I used to believe that what made great designers so great was their craft; their ability to add polish and style to whatever they touched. Now I see that what makes exceptional designers so incredible is not only their attention to detail, but their ability to think holistically about their work.

Long ago, I would spend time browsing Dribbble or Behance and admiring the beautiful aesthetics and animations I saw there. I'd look at portfolios of the most stylish, trendy work for everything from logos and websites to app designs and character illustrations. Whenever I encountered something that seemed highly polished, I'd think: "This is great design!"

It's easy to view design as making things pretty, as though the presentation of the work is all that matters because that's the thing we can see. For those outside the design world, this is a similar perspective to that of art. We tend to celebrate art for its appearance. Apple famously makes beautiful objects and proudly shows them off as such under the veil of "great design."

At some level, this notion that good design is polished craft is true—craft (a delicate process of detail) and visual polish matter significantly in design. But what I've learned over time is that the best designers can think holistic about the work, not just its presentation. They have a keen ability to think and imagine beyond just the design on the screen or canvas.

Inexperienced designers tend to think only within the boundaries of what they're making. They've heard that building a deep understanding of what they're making will strengthen it but often narrow their focus, so they fail to understand how putting their work out into the world might break it apart. The design these inexperienced designers create fails to stand up when it encounters someone with a disability or is taken out of context or distorted by size or time.

Poor design meets one need while creating a dozen others. Good design resolves problems without negatively affecting anything else in its ecosystem.

We call this lens of thinking "systems thinking." It tends to separate the genuinely great designers from the pretty-great ones.

The designers who do tremendous work know that what they're creating does not exist within a bubble. They understand that the context of what they're making plays a vital role in how the team should build it. They know how what they create affects everything it touches, particularly the people. The design is intentional. Trade-offs are known, weighted, and decided on. Not only in the immediate problem space but in the surrounding spaces too.

If you want to be an average designer: focus on a narrow perspective around whatever you're making. Don't worry about how what you make will affect the industry or the people who use or encounter it in different capacities. Don't worry about those who will have to evolve the design or those who might come after you to tweak it.

On the other hand, if you want to be a designer whose impact is beyond a narrow scope: constantly hone your process to consider the range of what—and who—your design work will impact. You can do this in many ways, some of which have been documented in-depth across the Internet.

Build out extremes of your work, the most straightforward and complex versions. Not to say you've done it, but to get a feel for what those extremes look or feel like in context.
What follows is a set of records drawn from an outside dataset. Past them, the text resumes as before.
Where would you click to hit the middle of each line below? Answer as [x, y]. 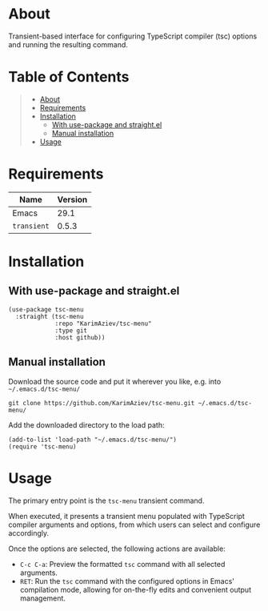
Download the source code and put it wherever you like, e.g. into [115, 381]
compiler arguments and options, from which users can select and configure [134, 525]
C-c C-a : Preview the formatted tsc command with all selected [122, 564]
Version [72, 199]
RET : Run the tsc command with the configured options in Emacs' [127, 581]
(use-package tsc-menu [46, 309]
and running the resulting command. [68, 44]
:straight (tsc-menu [50, 316]

Build always with the intent of sharing your work (even if that's not going to happen). Sharing work early and often might mean leaving ample notes or comments in your working documents if you're on a team. If you're working independently, leave the comments anyway. You never know when you'll have to return to some old work and how quickly statements and well-structured documents can help you reconnect and understand the work.

Invite others to provide feedback as often as possible and engage them with questions and curiosities about how their work shapes their perspective of your work.

Look at the larger ecosystem your designs need to exist in, and you'll build things that look better (due to consistency and familiarity) and function better. And that's what makes someone a phenomenal designer.